**Problem requirements:** Read through the listing below and copy each line in which the word "lamp" occurs.

####

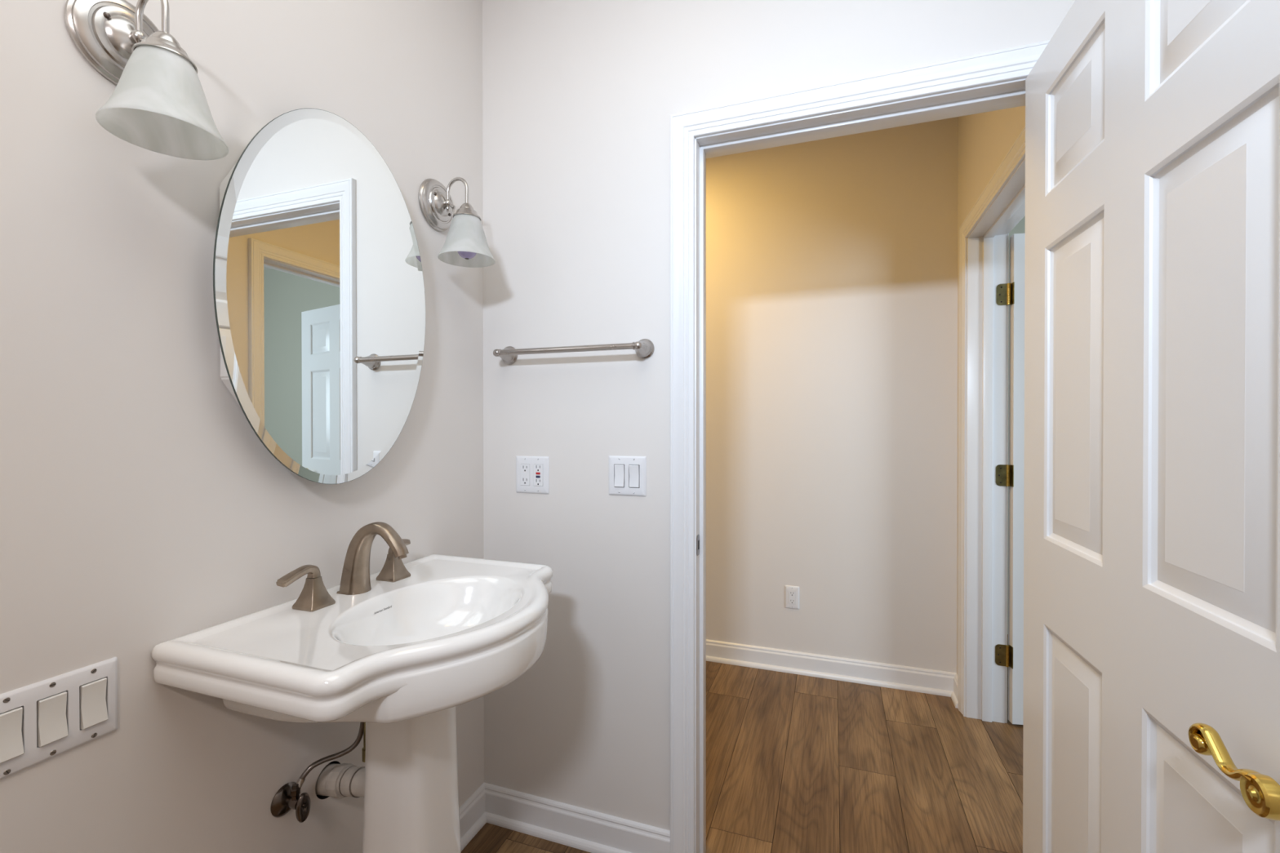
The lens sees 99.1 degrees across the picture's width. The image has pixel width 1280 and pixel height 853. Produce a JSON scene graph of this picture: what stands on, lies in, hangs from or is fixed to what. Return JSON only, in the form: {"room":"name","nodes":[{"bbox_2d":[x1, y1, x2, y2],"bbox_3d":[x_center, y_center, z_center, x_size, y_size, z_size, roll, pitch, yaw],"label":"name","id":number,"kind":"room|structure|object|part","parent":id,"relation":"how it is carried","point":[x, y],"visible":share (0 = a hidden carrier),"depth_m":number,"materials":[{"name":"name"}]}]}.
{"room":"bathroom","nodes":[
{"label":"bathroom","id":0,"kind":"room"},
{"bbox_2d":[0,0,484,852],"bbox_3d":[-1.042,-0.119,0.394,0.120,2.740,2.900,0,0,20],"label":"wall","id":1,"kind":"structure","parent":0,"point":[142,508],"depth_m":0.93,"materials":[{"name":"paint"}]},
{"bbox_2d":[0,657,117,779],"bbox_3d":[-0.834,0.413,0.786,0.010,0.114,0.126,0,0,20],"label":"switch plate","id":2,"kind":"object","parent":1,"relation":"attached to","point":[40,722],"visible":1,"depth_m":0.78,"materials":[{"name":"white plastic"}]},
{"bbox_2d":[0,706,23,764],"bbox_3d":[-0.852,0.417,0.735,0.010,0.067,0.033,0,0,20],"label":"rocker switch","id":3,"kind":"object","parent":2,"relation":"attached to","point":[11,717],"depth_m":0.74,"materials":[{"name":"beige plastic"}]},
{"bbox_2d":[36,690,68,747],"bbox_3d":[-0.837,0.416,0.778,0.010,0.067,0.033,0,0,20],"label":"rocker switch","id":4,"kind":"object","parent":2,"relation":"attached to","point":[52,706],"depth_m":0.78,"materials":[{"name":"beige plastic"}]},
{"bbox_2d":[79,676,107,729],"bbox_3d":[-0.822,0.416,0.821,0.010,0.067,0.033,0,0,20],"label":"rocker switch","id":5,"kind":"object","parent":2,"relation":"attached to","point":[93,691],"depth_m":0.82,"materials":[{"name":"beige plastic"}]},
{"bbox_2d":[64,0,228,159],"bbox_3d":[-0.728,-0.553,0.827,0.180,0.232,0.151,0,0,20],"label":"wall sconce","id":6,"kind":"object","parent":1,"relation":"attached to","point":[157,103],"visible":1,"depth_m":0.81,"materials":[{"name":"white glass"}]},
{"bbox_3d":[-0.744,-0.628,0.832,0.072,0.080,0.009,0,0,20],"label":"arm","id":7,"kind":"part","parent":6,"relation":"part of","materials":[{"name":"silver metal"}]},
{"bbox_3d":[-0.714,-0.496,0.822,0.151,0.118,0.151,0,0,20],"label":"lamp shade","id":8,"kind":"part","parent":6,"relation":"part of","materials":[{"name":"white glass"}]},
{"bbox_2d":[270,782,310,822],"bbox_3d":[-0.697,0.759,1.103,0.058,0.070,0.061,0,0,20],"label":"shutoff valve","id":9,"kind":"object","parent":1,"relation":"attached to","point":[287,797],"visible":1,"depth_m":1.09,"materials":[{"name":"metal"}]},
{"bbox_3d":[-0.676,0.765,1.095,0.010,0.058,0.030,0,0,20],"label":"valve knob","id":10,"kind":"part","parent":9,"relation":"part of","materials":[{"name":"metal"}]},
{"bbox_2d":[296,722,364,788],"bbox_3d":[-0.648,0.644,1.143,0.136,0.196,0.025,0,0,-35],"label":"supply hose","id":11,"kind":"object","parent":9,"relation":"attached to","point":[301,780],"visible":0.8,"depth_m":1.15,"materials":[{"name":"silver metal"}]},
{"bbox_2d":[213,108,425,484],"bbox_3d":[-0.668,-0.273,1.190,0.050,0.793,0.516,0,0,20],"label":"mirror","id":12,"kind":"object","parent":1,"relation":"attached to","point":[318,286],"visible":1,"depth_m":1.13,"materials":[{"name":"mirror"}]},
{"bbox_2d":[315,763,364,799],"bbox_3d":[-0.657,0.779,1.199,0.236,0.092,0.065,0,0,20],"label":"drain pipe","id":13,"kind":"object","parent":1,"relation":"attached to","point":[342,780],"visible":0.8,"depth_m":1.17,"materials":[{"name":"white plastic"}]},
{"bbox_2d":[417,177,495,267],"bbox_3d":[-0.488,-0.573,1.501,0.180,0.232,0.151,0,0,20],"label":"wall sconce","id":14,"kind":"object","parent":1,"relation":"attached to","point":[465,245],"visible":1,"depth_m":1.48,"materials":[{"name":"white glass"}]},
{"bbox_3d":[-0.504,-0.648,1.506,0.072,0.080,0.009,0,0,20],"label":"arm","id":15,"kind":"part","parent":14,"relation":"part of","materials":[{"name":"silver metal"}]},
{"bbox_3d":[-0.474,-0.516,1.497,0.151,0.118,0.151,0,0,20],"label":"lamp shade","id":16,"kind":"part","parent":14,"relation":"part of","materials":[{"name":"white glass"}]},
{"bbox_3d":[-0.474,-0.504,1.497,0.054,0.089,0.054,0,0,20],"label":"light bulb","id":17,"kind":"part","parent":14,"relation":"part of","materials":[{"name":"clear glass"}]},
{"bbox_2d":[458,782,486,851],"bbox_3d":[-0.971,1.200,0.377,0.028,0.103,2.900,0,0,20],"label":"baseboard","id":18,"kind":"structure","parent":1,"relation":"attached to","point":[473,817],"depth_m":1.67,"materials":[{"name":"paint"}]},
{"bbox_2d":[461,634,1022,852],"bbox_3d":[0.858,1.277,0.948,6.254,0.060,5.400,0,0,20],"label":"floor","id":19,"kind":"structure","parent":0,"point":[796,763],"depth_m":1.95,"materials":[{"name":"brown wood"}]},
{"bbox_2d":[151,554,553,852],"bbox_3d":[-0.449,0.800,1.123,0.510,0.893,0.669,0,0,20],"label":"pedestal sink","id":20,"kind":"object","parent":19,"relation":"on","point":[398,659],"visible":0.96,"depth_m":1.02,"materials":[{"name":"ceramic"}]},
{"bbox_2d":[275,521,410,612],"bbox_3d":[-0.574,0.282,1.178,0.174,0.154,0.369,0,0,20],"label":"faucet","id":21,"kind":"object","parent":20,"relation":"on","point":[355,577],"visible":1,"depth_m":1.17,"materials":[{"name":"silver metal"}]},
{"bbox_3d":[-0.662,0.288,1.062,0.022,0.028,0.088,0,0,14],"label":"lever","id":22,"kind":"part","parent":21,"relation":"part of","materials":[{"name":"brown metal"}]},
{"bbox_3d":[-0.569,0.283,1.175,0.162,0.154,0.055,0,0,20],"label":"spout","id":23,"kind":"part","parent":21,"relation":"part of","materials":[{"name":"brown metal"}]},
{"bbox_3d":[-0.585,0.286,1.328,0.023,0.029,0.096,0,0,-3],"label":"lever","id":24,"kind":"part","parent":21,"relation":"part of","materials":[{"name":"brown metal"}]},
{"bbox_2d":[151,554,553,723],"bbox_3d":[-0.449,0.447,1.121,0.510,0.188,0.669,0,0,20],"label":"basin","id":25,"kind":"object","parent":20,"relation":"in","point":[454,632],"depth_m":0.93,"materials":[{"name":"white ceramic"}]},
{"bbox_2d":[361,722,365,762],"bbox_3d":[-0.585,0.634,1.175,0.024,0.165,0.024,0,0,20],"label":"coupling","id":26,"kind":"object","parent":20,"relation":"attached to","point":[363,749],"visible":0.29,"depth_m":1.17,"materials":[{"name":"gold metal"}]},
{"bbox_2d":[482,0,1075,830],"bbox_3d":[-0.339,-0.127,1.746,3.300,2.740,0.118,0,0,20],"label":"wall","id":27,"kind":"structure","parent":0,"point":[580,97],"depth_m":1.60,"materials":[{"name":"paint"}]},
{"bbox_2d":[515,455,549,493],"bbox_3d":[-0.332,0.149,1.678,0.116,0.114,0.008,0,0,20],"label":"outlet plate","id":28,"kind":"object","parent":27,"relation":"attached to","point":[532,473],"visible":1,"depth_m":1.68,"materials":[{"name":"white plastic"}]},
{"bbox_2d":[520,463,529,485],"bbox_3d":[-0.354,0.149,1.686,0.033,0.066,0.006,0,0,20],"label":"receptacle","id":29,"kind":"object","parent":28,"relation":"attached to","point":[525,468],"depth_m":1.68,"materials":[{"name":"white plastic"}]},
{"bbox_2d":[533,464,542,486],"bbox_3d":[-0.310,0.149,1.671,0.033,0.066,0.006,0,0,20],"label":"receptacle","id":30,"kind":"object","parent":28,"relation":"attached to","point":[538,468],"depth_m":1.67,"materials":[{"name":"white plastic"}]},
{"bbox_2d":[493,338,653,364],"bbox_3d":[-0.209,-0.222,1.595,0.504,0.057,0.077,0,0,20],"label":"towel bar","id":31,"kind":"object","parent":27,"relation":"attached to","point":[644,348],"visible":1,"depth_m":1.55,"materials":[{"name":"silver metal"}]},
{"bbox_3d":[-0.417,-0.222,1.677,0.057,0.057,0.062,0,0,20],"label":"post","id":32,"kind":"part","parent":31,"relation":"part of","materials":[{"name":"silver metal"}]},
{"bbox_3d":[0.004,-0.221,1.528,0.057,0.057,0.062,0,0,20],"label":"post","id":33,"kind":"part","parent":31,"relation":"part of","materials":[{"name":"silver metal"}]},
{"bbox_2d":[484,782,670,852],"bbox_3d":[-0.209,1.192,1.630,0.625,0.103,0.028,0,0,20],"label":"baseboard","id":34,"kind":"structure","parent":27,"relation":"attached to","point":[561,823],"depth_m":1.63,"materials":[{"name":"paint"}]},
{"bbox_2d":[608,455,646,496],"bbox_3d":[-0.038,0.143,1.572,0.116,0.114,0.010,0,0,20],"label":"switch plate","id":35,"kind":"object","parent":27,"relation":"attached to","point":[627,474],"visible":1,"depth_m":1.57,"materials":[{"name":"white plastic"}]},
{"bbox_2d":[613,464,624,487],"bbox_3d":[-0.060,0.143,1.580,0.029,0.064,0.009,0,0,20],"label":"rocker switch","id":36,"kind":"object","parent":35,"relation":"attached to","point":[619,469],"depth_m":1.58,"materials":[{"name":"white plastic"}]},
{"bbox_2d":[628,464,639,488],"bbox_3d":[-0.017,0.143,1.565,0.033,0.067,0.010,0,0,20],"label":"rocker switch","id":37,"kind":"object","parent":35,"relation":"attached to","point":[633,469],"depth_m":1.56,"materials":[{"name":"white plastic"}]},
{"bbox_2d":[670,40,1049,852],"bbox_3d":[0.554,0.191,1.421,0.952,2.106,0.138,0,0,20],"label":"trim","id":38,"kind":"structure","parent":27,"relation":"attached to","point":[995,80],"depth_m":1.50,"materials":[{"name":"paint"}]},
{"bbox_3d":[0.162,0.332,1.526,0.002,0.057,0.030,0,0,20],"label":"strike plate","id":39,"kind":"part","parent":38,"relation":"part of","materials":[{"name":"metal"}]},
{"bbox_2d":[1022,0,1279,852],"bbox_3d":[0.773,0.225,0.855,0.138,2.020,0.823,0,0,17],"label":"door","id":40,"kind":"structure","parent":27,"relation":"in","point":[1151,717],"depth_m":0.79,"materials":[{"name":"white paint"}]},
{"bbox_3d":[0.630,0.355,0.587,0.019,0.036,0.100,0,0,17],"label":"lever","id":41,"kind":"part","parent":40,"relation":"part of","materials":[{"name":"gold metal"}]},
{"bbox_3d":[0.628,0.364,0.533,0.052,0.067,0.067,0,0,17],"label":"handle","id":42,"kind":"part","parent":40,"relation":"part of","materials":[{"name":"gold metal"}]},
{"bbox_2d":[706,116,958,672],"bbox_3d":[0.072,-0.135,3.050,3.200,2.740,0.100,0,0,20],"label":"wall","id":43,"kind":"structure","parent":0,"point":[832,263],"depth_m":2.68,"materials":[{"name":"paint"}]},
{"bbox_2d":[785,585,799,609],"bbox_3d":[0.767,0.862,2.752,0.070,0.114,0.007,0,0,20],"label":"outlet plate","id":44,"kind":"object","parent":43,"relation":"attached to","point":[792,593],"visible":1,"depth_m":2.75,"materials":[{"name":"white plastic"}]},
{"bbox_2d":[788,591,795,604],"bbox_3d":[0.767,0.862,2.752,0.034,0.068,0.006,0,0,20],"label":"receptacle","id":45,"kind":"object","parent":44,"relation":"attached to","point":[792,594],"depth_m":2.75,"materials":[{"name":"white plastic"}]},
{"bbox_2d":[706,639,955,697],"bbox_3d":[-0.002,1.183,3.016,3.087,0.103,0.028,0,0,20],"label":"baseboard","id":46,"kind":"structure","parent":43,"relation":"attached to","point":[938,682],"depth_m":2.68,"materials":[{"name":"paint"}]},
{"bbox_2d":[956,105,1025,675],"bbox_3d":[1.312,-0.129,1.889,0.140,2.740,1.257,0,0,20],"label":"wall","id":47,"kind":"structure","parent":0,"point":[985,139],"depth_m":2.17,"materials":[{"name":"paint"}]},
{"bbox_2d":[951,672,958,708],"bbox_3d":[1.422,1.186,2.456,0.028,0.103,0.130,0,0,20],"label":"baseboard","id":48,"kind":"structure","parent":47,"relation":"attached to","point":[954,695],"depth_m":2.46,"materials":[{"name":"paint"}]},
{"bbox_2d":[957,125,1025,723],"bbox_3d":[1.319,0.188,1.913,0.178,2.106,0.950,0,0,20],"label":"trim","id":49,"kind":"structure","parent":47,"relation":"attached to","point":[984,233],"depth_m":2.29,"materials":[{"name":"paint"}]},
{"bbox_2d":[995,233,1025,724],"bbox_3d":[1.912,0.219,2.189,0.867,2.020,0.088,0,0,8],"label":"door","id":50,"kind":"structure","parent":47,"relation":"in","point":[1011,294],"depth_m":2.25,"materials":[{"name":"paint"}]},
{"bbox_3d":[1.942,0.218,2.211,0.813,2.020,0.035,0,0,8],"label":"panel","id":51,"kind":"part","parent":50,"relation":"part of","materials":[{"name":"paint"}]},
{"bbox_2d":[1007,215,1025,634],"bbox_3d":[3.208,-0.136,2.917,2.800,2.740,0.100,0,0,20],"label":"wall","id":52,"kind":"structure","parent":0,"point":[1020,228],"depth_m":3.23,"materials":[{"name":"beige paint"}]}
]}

####

**The completed task:**
{"bbox_3d":[-0.714,-0.496,0.822,0.151,0.118,0.151,0,0,20],"label":"lamp shade","id":8,"kind":"part","parent":6,"relation":"part of","materials":[{"name":"white glass"}]},
{"bbox_3d":[-0.474,-0.516,1.497,0.151,0.118,0.151,0,0,20],"label":"lamp shade","id":16,"kind":"part","parent":14,"relation":"part of","materials":[{"name":"white glass"}]},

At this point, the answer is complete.